# BRIEF:
Print out the data below in full and exactly, skipping the pictures.

# Collection entries:
┄┄┄┄┄┄┄┄┄┄┄┄┄┄┄┄┄┄┄┄

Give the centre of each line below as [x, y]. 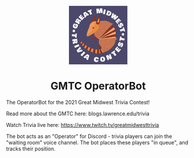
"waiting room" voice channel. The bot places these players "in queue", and [97, 142]
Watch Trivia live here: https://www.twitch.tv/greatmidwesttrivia [83, 125]
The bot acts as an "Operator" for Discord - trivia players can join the [89, 136]
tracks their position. [31, 149]
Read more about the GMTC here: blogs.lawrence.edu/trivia [78, 114]
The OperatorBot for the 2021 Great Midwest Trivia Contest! [78, 102]
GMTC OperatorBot [98, 86]
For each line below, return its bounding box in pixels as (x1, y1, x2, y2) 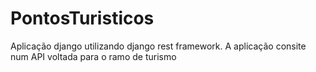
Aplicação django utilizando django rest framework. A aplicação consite (10, 40, 307, 52)
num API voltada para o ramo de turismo (10, 50, 177, 62)
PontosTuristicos (10, 7, 155, 30)
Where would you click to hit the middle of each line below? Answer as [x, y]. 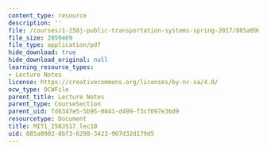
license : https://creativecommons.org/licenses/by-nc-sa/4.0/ [113, 82]
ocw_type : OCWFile [39, 89]
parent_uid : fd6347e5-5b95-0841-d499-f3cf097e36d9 [94, 112]
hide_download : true [43, 52]
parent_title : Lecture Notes [56, 97]
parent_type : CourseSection [55, 104]
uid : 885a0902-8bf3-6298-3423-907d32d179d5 [81, 133]
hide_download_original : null [58, 60]
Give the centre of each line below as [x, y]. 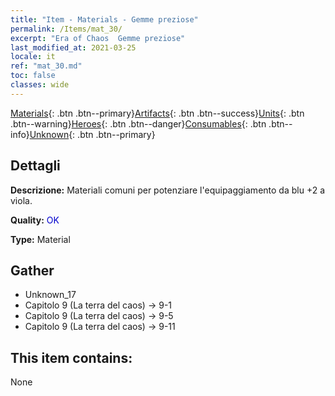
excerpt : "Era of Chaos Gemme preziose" [98, 38]
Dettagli [35, 166]
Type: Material [40, 239]
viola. [21, 200]
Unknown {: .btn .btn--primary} [92, 134]
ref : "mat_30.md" [46, 66]
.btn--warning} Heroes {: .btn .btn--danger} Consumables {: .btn [138, 123]
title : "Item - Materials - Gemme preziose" [104, 19]
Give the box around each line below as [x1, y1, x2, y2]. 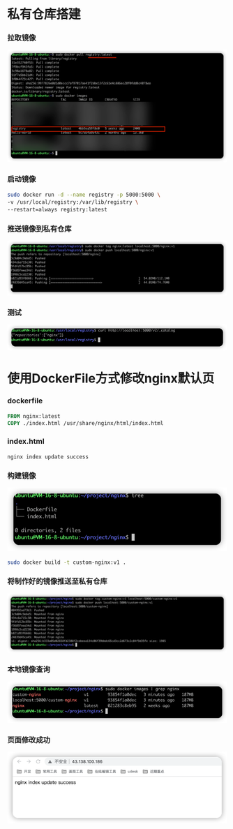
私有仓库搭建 [7, 6, 82, 22]
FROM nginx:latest [7, 412, 61, 419]
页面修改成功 [7, 735, 51, 745]
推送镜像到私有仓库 [7, 224, 72, 234]
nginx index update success [7, 453, 89, 461]
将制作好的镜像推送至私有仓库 [7, 576, 108, 586]
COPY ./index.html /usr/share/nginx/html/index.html [7, 420, 164, 427]
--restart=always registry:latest [7, 207, 108, 214]

┄┄┄┄┄┄┄┄┄┄┄┄┄┄┄┄┄┄┄┄

# WORKED SOLUTION:
Give the centre of each line below as [x, y]. 
"waiting room" voice channel. The bot places these players "in queue", and [97, 142]
Watch Trivia live here: https://www.twitch.tv/greatmidwesttrivia [83, 125]
The bot acts as an "Operator" for Discord - trivia players can join the [89, 136]
tracks their position. [31, 149]
Read more about the GMTC here: blogs.lawrence.edu/trivia [78, 114]
The OperatorBot for the 2021 Great Midwest Trivia Contest! [78, 102]
GMTC OperatorBot [98, 86]
For each line below, return its bounding box in pixels as (x1, y1, x2, y2) 
Aplicação django utilizando django rest framework. A aplicação consite (10, 40, 307, 52)
num API voltada para o ramo de turismo (10, 50, 177, 62)
PontosTuristicos (10, 7, 155, 30)
Where would you click to hit the middle of each line below? Answer as [x, y]. 
license : https://creativecommons.org/licenses/by-nc-sa/4.0/ [113, 82]
ocw_type : OCWFile [39, 89]
parent_uid : fd6347e5-5b95-0841-d499-f3cf097e36d9 [94, 112]
hide_download : true [43, 52]
parent_title : Lecture Notes [56, 97]
parent_type : CourseSection [55, 104]
uid : 885a0902-8bf3-6298-3423-907d32d179d5 [81, 133]
hide_download_original : null [58, 60]
Give the centre of each line below as [x, y]. 
excerpt : "Era of Chaos Gemme preziose" [98, 38]
Dettagli [35, 166]
Type: Material [40, 239]
viola. [21, 200]
Unknown {: .btn .btn--primary} [92, 134]
ref : "mat_30.md" [46, 66]
.btn--warning} Heroes {: .btn .btn--danger} Consumables {: .btn [138, 123]
title : "Item - Materials - Gemme preziose" [104, 19]
Give the box around each line below as [x1, y1, x2, y2]. 
私有仓库搭建 [7, 6, 82, 22]
FROM nginx:latest [7, 412, 61, 419]
页面修改成功 [7, 735, 51, 745]
推送镜像到私有仓库 [7, 224, 72, 234]
nginx index update success [7, 453, 89, 461]
将制作好的镜像推送至私有仓库 [7, 576, 108, 586]
COPY ./index.html /usr/share/nginx/html/index.html [7, 420, 164, 427]
--restart=always registry:latest [7, 207, 108, 214]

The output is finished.